A prequel novella called BioShock Infinite: Mind in Revolt was released in February 2013, written by Levine and Joe Fielder as an in-universe report by Dr. Francis Pinchot, after a research study about captured Vox Populi leader Daisy Fitzroy. According to Levine, the novella offers a spoiler-free backstory that gains deeper meaning after completing the game.

Irrational held a "Name in the Game" contest to feature a player's name in the world of Infinite, with the winner, Payton Lane Easter, inspiring the in-game business "Payton Lane Easter & Son."

===BioShock Infinite: Industrial Revolution===

In the browser-based Industrial Revolution, players assemble machines from gears and pulleys to perform specific actions.

Pre-orders of the game granted the purchaser with an accesscode to a browser-based puzzle game, BioShock Infinite: Industrial Revolution, developed in conjunction with Lazy 8 Studios. Irrational approached Lazy 8 Studios after seeing their steampunk puzzle game Cogs, asking them to develop a BioShock tie-in with similar gear-based puzzles and steampunk setting. The resulting game simplified Cogs mechanics into 59 puzzles and incorporated a branching narrative where players aligned with either the Founders or the Vox Populi, with irreversible decisions meant to provoke second-guessing. Solving levels unlocks items within the main BioShock Infinite game.

===Downloadable content===

Following the release of BioShock Infinite, two major pieces of downloadable content have been released by Irrational. The first piece, titled Clash in the Clouds, was released on July 30, 2013. It is a non-story arena-based combat mode where the player is faced with increasingly difficult waves of enemies on various maps based on in-game settings. The player earns in-game money that they can use at a central hub to buy new vigors, upgrade weapons and vigors, and unlock character models, concept art, kinetoscopes, and music.
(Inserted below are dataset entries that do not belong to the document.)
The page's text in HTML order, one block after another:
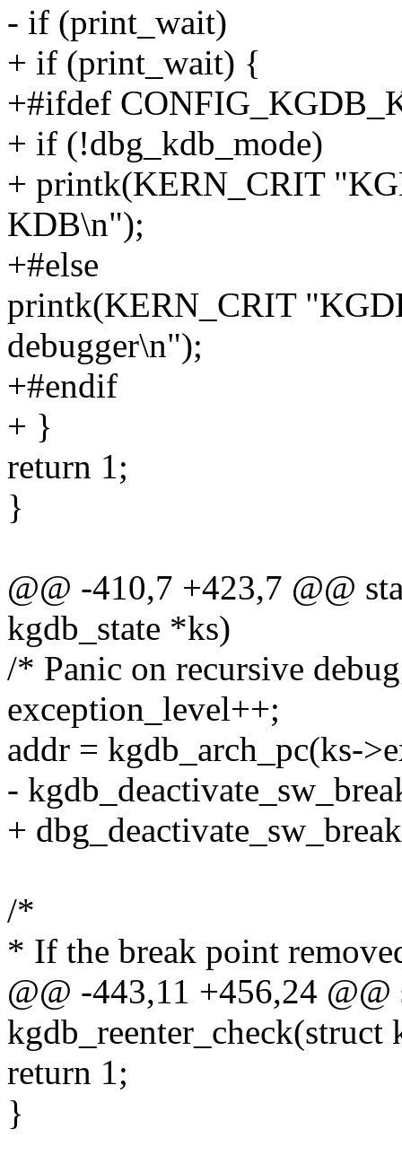
- if (print_wait)
+ if (print_wait) {
+#ifdef
+ if (!dbg_kdb_mode)
+ printk(KERN_CRIT
KDB\n");
+#else
printk(KERN_CRIT
debugger\n");
+#endif
+ }
return 1;
}
@@ -410,7 +423,7 @@
kgdb_state *ks)
/* Panic on recursive
exception_level++;
addr = kgdb_arch_pc(ks-
-
+
/*
* If the break point
@@ -443,11 +456,24
kgdb_reenter_check(struct
return 1;
}
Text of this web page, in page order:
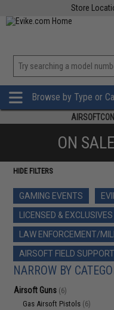
Store
Browse by Type or
ON
HIDE FILTERS
GAMING EVENTS
LICENSED & EXCLUSIVES
LAW ENFORCEMENT/
AIRSOFT FIELD SUPPORT
NARROW BY
Airsoft Guns (6)
Gas Airsoft Pistols (6)
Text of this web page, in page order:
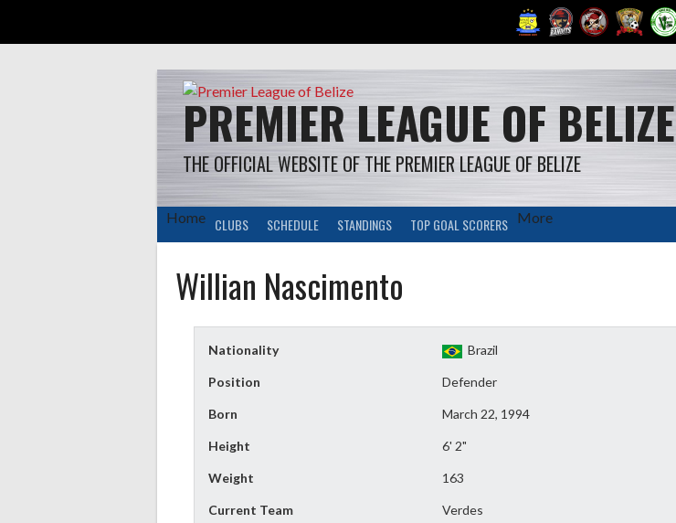
PREMIER LEAGUE OF BELIZE
THE OFFICIAL WEBSITE OF THE PREMIER LEAGUE OF BELIZE
Home CLUBS SCHEDULE STANDINGS TOP GOAL SCORERS More
Willian Nascimento
Nationality Brazil
Position Defender
Born March 22, 1994
Height 6' 2"
Weight 163
Current Team Verdes
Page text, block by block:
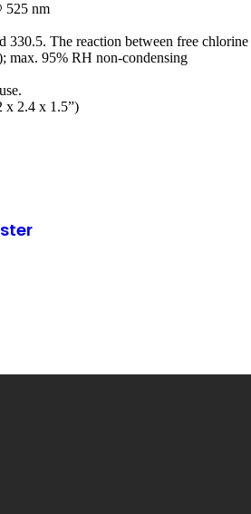
525 nm
The reaction between free
max. 95% RH non-condensing
x 2.4 x 1.5”)
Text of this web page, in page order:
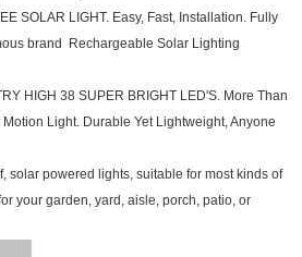
SOLAR LIGHT. Easy, Fast, Installation. Fully
brand Rechargeable Solar Lighting
HIGH 38 SUPER BRIGHT LED'S. More Than
Light. Durable Yet Lightweight, Anyone
solar powered lights, suitable for most kinds of
your garden, yard, aisle, porch, patio, or
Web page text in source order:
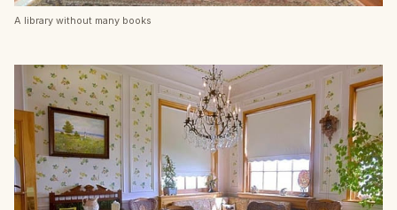
A library without many books
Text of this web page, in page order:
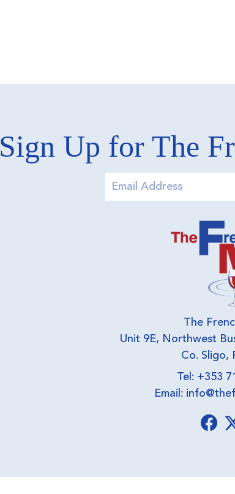
Sign Up for The
The
Unit 9E, Northwest
Co. Sligo,
Tel: +353
Email:
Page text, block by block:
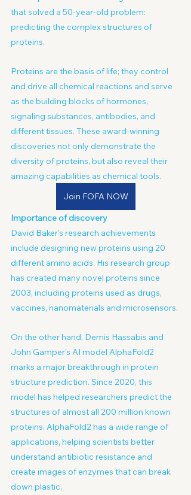
that solved a 50-year-old problem:
predicting the complex structures of
proteins.
Proteins are the basis of life; they control
and drive all chemical reactions and serve
as the building blocks of hormones,
signaling substances, antibodies, and
different tissues. These award-winning
discoveries not only demonstrate the
diversity of proteins, but also reveal their
amazing capabilities as chemical tools.
Join FOFA NOW
Importance of discovery
David Baker's research achievements
include designing new proteins using 20
different amino acids. His research group
has created many novel proteins since
2003, including proteins used as drugs,
vaccines, nanomaterials and microsensors.
On the other hand, Demis Hassabis and
John Gamper's AI model AlphaFold2
marks a major breakthrough in protein
structure prediction. Since 2020, this
model has helped researchers predict the
structures of almost all 200 million known
proteins. AlphaFold2 has a wide range of
applications, helping scientists better
understand antibiotic resistance and
create images of enzymes that can break
down plastic.

Various challenges in the form of blue ribbons are given to the player, such as by killing foes with specific weapon and vigor combinations.

The second piece of downloadable content, titled Burial at Sea, is a story-based expansion set in Rapture that links Infinites story to that of the original BioShock game. It consists of two episodes: in the first episode, released on November 12, 2013, player assume control of Booker, who is a private investigator in a different reality; in the second episode, released on March 25, 2014, players assume control of Elizabeth. BioShock Infinite Complete Edition, bundling BioShock Infinite with Clash in the Clouds and Burial at Sea, is due for release later in 2014.
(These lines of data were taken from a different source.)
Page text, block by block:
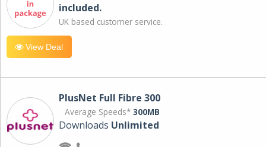
included.
UK based customer service.
View Deal
PlusNet Full Fibre 300
Average Speeds* 300MB
Downloads Unlimited
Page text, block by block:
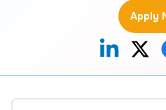
Apply
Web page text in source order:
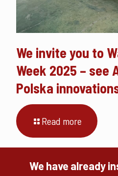
We invite you to
Week 2025 – see
Polska
Read more
We have already
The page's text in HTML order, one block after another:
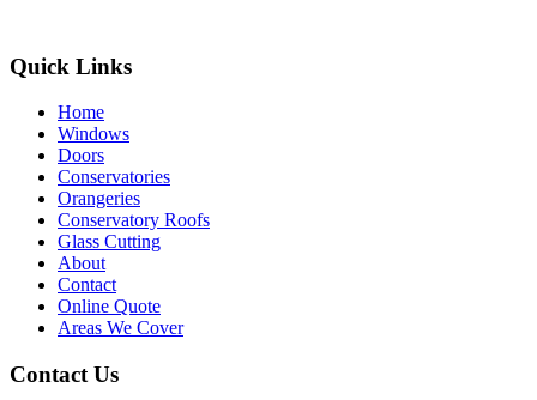
Quick Links
Home
Windows
Doors
Conservatories
Orangeries
Conservatory Roofs
Glass Cutting
About
Contact
Online Quote
Areas We Cover
Contact Us
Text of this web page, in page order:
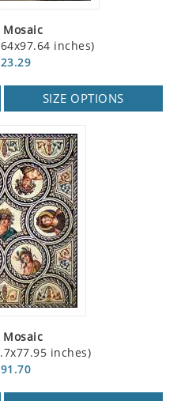
Mosaic
inches)
SIZE OPTIONS
Mosaic
inches)
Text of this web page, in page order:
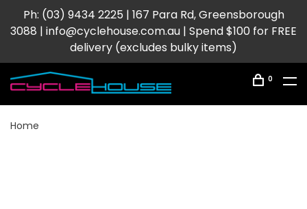
Ph: (03) 9434 2225 | 167 Para Rd, Greensborough
3088 | info@cyclehouse.com.au | Spend $100 for FREE
delivery (excludes bulky items)
0
Home
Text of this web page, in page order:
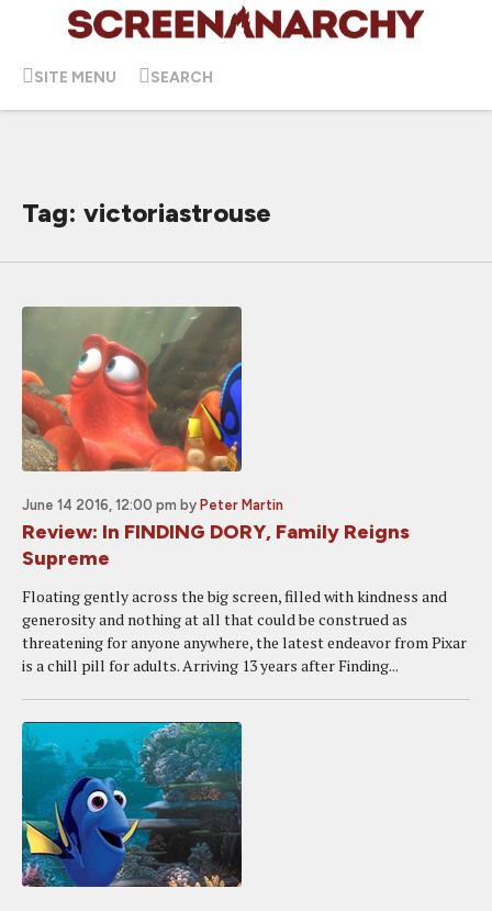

Additionally, new weapons, gear, costumes, and vigors are also available as extra content; for example, part of the reward for completing the Industrial Revolution puzzle game included such weapons and gear. A season pass is available to purchase all downloadable content for a reduced price. Columbia was featured as a stage in fighting game PlayStation All-Stars Battle Royale and is seen in the background along with a blimp and a Songbird in another stage. BioShock Infinite outfits for LittleBigPlanet games were released in March 2013.